A small exploration of two of the most common English tokenizers in Python — and what their disagreement says about the assumption that "splitting a sentence into words" is a solved problem.
"How hard can it be to split a sentence into words?" — me, before I actually tried
I'd been reading about NLP and I had this comfortable belief that tokenization is the easy part. You split on whitespace, you peel off punctuation, you're done. Move on to the interesting stuff.

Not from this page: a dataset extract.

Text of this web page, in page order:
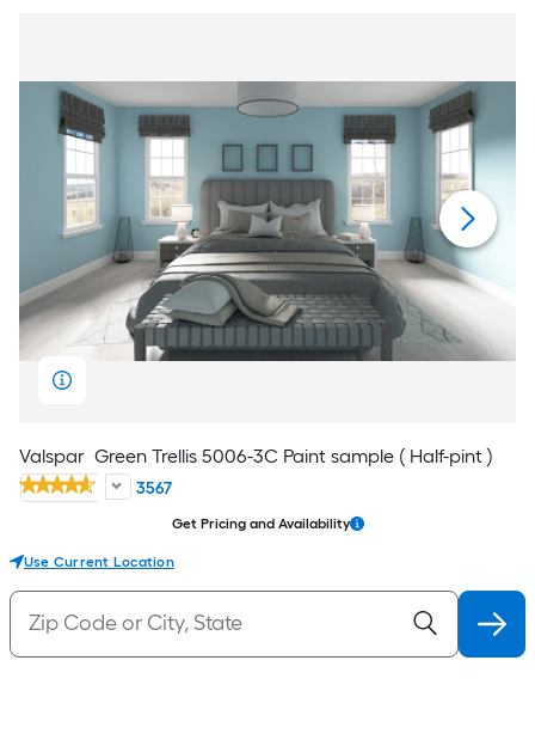
Valspar Green Trellis 5006-3C Paint sample ( Half-pint )
3567
Get Pricing and Availability
Use Current Location

Then I gave the same sentence to two libraries and they gave me back two different word lists.
The setup
💻 Run it yourself — open the notebook in Colab ↗. No install needed. The first cell takes ~30s to set up nltk + spaCy + the English model, then everything below runs in seconds.
import nltk
import spacy
nltk.download("punkt_tab", quiet=True)
nlp = spacy.load("en_core_web_sm")
sentence = "She's reading the state-of-the-art paper. Don't tell her it's mine."
nltk_tokens = nltk.word_tokenize(sentence)
spacy_tokens = [t.text for t in nlp(sentence)]Same sentence, two libraries, two list[str] outputs. They should agree, right?
They don't
They agree on the easy parts — reading, the, paper, tell, her, mine — fine. But every interesting word causes friction:
- Contractions —
She's→ both split it, but they label the pieces differently and put them in different places downstream. Same forDon't,it's. - Hyphenated compounds —
state-of-the-artstays as one token in some versions, splits into seven in others (state,-,of,-,the,-,art). The decision is buried in infix rules that change between minor versions of the library. - Punctuation around contractions — "Don't tell her it's mine." — does the final period sit next to
mineasmine.or does it get its own token? Depends on the tokenizer's punctuation policy.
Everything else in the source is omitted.